Episodic memory enables the encoding and retrieval of novel associations, as well as the bridging across learned associations to draw novel inferences. A fundamental goal of memory science is to understand the factors that give rise to individual and age-related differences in memory-dependent cognition. Variability in episodic memory could arise, in part, from both individual differences in sustained attention and diminished attention in aging. We first report that, relative to young adults (N = 23; M = 20.0 years), older adults (N = 26, M = 68.7 years) demonstrated lower associative memory and memory-guided associative inference performance and that this age-related reduction in associative inference occurs even when controlling for associative memory performance. Next, we confirm these age-related memory differences by using a high-powered, online replication study (young adults: N = 143, M = 26.2 years; older adults N = 133, M = 67.7 years), further demonstrating that age-related differences in memory do not reflect group differences in sustained attention (as assayed by the gradual-onset continuous performance task; gradCPT). Finally, we report that individual differences in sustained attention explain between-person variability in associative memory and inference performance in the present, online young adult sample, but not in the older adult sample. These findings extend understanding of the links between attention and memory in young adults, demonstrating that differences in sustained attention was related to differences in memory-guided inference. By contrast, our data suggest that the present age-related differences in memory-dependent behavior and the memory differences between older adults are due to attention-independent mechanisms.

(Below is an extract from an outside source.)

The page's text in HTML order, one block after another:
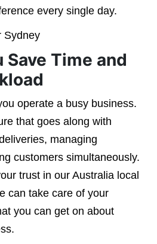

外显记忆能够对新的联想进行编码和检索,并在已学过的联想之间架起桥梁,从而得出新的推论。记忆科学的一个基本目标是了解在依赖记忆的认知中产生个体差异和年龄差异的因素。外显记忆的差异可能部分源于持续注意力的个体差异和衰老过程中注意力的减弱。我们首先报告了相对于年轻人(N = 23;M = 20.0 岁),老年人(N = 26;M = 68.7 岁)的联想记忆和记忆引导的联想推理能力较低,而且即使控制了联想记忆能力,这种与年龄相关的联想推理能力的下降也会发生。接下来,我们通过一项高功率的在线重复研究(年轻成人:N = 143,M = 26.2 岁;老年成人 N = 133,M = 67.7 岁)证实了这些与年龄相关的记忆差异,进一步证明了与年龄相关的记忆差异并不反映持续注意力的群体差异(通过渐进式持续表现任务进行评估;gradCPT)。最后,我们报告说,持续注意力的个体差异可以解释当前在线青年成人样本中联想记忆和推理成绩的人际差异,但不能解释老年成人样本中的人际差异。这些发现拓展了人们对青壮年注意力与记忆之间联系的理解,证明了持续注意力的差异与记忆引导推理的差异有关。相比之下,我们的数据表明,目前与年龄相关的记忆依赖行为差异和老年人之间的记忆差异是由注意力无关机制造成的。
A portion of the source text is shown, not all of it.